Out Of Memory (OOM) refers to an application system that has Memory that cannot be reclaimed or is using too much Memory. As a result, the program needs more Memory than the maximum available Memory. Can’t run the program, the system will prompt out of memory, sometimes software will automatically shut down, restart the computer or software after the release of memory and can normal operation of the software, and the system configuration, data flow, the user code and other reasons lead to memory overflow error, even if the user to perform a task will not be able to avoid.

A JVM OOM exception may occur in one of the following situations: Java heap overflow, virtual and local method stack overflow, method area and runtime constant pool overflow, native direct memory overflow. Each of these situations has different causes.

In real business scenarios, the environment is often more complex. Today, heapui will take you to learn a few OOM problems troubleshooting practical cases, through a few authors recorded the real case, remind yourself to avoid stepping on the pit, also incidentally review relevant knowledge points.

1. Experienced the troubleshooting and solving process of online CPU100% and application OOM

Author: teddy boy cloud https://heapdump.cn/article/1… Summary: After receiving the application exception alarm, the author logged in to the faulty server to check. When viewing the service log, the author found that the service OOM was displayed. Then, the author used the Top command to check the resource usage of each process in the system, and found that the CPU usage of one process reached 300%. It then queries the CPU usage of all threads under the process and saves the stack data. According to the previous operation, after obtaining the GC information, thread stack, heap snapshot and other data of the service with the problem, using the XElephant provided by the HeapDump community for analysis, it is found that InMemoryReporterMetrics caused the OOM. It was further discovered that the service in question depended on an earlier version of Zipkin and was upgraded to fix the problem.

Highlights: Although this article does not describe and solve rare and difficult diseases, the process of investigation is clear and complete, and the investigation tools are recommended, which are suitable for beginners to read and learn.

2. A containerized SpringBoot program OOM problem exploration

Author: man dream https://heapdump.cn/article/1…

I was told that a containerized Java program will cause OOM problems every time I run it. Then check the GC situation through JStat. It is found that GC is normal but the usage of ByteBuffer objects is the highest (exception point 1). Next, look at the thread snapshot in JStack and find that too many Kafka producers have been created (exception 2).

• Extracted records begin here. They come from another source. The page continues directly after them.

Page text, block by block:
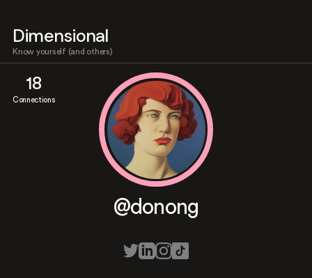
Dimensional
Know yourself (and others)
18
Connections
@donong
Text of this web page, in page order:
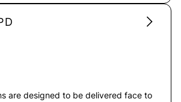
are designed to be delivered face to
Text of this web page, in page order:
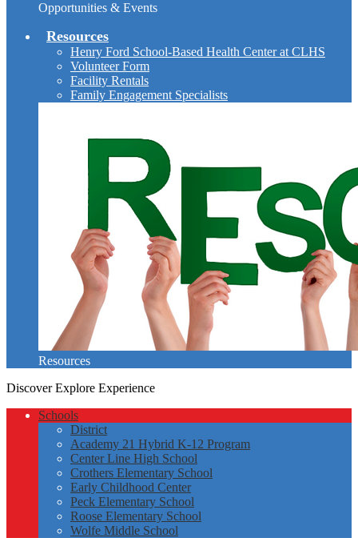
Opportunities & Events
Resources
Henry Ford School-Based Health Center at CLHS
Volunteer Form
Facility Rentals
Family Engagement Specialists
Resources
Discover Explore Experience
Schools
District
Academy 21 Hybrid K-12 Program
Center Line High School
Crothers Elementary School
Early Childhood Center
Peck Elementary School
Roose Elementary School
Wolfe Middle School
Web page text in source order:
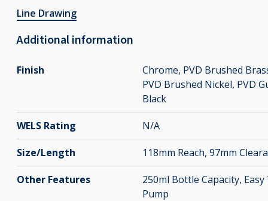
Line Drawing
Additional information
Finish Chrome, PVD Brushed
PVD Brushed Nickel, PVD
Black
WELS Rating N/A
Size/Length 118mm Reach, 97mm
Other Features
250ml Bottle Capacity,
Pump
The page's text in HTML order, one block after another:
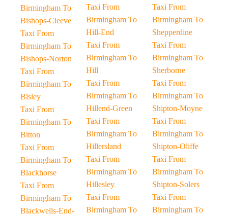
Birmingham To
Bishops-Cleeve
Taxi From
Birmingham To
Bishops-Norton
Taxi From
Birmingham To
Bisley
Taxi From
Birmingham To
Bitton
Taxi From
Birmingham To
Blackhorse
Taxi From
Birmingham To
Blackwells-End-
Taxi From
Birmingham To
Hill-End
Taxi From
Birmingham To
Hill
Taxi From
Birmingham To
Hillend-Green
Taxi From
Birmingham To
Hillersland
Taxi From
Birmingham To
Hillesley
Taxi From
Birmingham To
Taxi From
Birmingham To
Shepperdine
Taxi From
Birmingham To
Sherborne
Taxi From
Birmingham To
Shipton-Moyne
Taxi From
Birmingham To
Shipton-Oliffe
Taxi From
Birmingham To
Shipton-Solers
Taxi From
Birmingham To

Finally, a Demo program was written to verify the conjecture, and the problem was determined to be caused by the circular creation of Producer objects in business code.

Highlights: Clear troubleshooting process, skilled tool use, fast and accurate verification process.

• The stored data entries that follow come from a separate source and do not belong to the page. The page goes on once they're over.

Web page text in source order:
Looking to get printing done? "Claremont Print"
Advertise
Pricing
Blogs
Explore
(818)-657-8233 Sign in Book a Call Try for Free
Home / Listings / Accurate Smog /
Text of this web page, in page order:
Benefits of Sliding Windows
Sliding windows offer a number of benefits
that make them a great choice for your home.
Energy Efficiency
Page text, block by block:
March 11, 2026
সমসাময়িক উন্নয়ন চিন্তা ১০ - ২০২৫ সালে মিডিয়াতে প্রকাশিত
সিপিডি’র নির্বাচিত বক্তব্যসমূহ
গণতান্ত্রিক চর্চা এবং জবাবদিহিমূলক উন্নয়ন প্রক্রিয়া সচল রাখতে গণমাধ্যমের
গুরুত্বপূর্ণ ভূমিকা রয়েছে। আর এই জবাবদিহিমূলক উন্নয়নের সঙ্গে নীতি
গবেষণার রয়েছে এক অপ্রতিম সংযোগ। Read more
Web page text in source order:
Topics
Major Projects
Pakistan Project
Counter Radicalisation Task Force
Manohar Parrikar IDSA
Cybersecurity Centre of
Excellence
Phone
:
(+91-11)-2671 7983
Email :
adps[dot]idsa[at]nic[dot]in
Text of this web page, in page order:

3. Troubleshooting and analysis of a million-dollar long connection pressure test on the Nginx OOM

Author: dig a hole master zhang https://heapdump.cn/article/4…

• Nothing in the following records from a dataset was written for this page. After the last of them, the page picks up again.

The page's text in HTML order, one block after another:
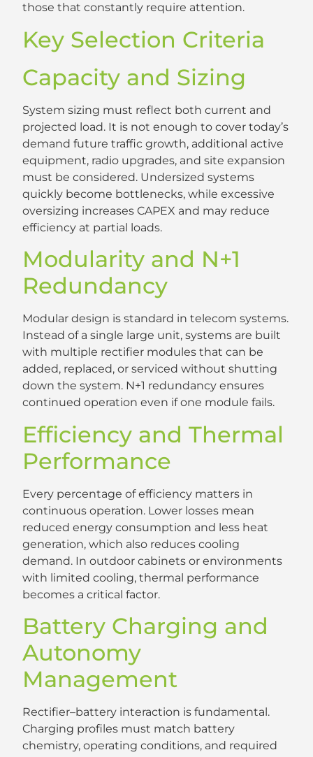
those that constantly require attention.
Key Selection Criteria
Capacity and Sizing
System sizing must reflect both current and
projected load. It is not enough to cover today’s
demand future traffic growth, additional active
equipment, radio upgrades, and site expansion
must be considered. Undersized systems
quickly become bottlenecks, while excessive
oversizing increases CAPEX and may reduce
efficiency at partial loads.
Modularity and N+1
Redundancy
Modular design is standard in telecom systems.
Instead of a single large unit, systems are built
with multiple rectifier modules that can be
added, replaced, or serviced without shutting
down the system. N+1 redundancy ensures
continued operation even if one module fails.
Efficiency and Thermal
Performance
Every percentage of efficiency matters in
continuous operation. Lower losses mean
reduced energy consumption and less heat
generation, which also reduces cooling
demand. In outdoor cabinets or environments
with limited cooling, thermal performance
becomes a critical factor.
Battery Charging and
Autonomy
Management
Rectifier–battery interaction is fundamental.
Charging profiles must match battery
chemistry, operating conditions, and required
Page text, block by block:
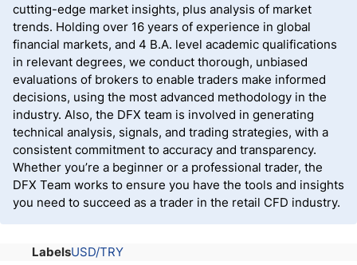
cutting-edge market insights, plus analysis of market
trends. Holding over 16 years of experience in global
financial markets, and 4 B.A. level academic qualifications
in relevant degrees, we conduct thorough, unbiased
evaluations of brokers to enable traders make informed
decisions, using the most advanced methodology in the
industry. Also, the DFX team is involved in generating
technical analysis, signals, and trading strategies, with a
consistent commitment to accuracy and transparency.
Whether you’re a beginner or a professional trader, the
DFX Team works to ensure you have the tools and insights
you need to succeed as a trader in the retail CFD industry.
LabelsUSD/TRY
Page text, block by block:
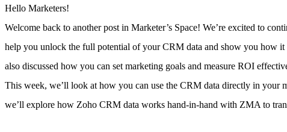
Hello Marketers!
Welcome back to another post in Marketer’s Space! We’re excited to
help you unlock the full potential of your CRM data and show you how it
also discussed how you can set marketing goals and measure ROI
This week, we’ll look at how you can use the CRM data directly in your
we’ll explore how Zoho CRM data works hand-in-hand with ZMA to
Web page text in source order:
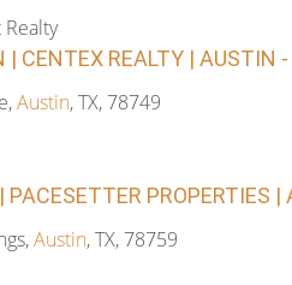
| CENTEX REALTY | AUSTIN
Austin, TX, 78749
PACESETTER PROPERTIES
Austin, TX, 78759
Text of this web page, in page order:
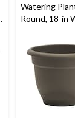
Watering
Round, 18-in
Peppercorn

Overview: In a million long connection pressure test, the author found that 32C 128G four Nginx frequently appeared in the OOM. After finding the problem, I first checked the network connection status between Nginx and the client. First of all, I suspected that jMeter client had limited processing capacity and many messages piled up at Nginx, so I dumped the memory view of Nginx, which was determined to be due to the memory increase caused by the cache of a large number of messages. Then I check the parameter configuration of Nginx and find that the value of proxy_buffers is very large. We then simulate the impact of upstream/upstream transmission speed inconsistency on Nginx memory usage. Finally, after setting proxy_buffering to OFF and reducing proxy_buffer_size, Nginx’s memory is stable.

Highlights: The author has a clear idea of troubleshooting, very skilled in tool use and parameter adjustment, and a deep understanding of the underlying principles and source code. Both experience and attitude are worth learning and reference.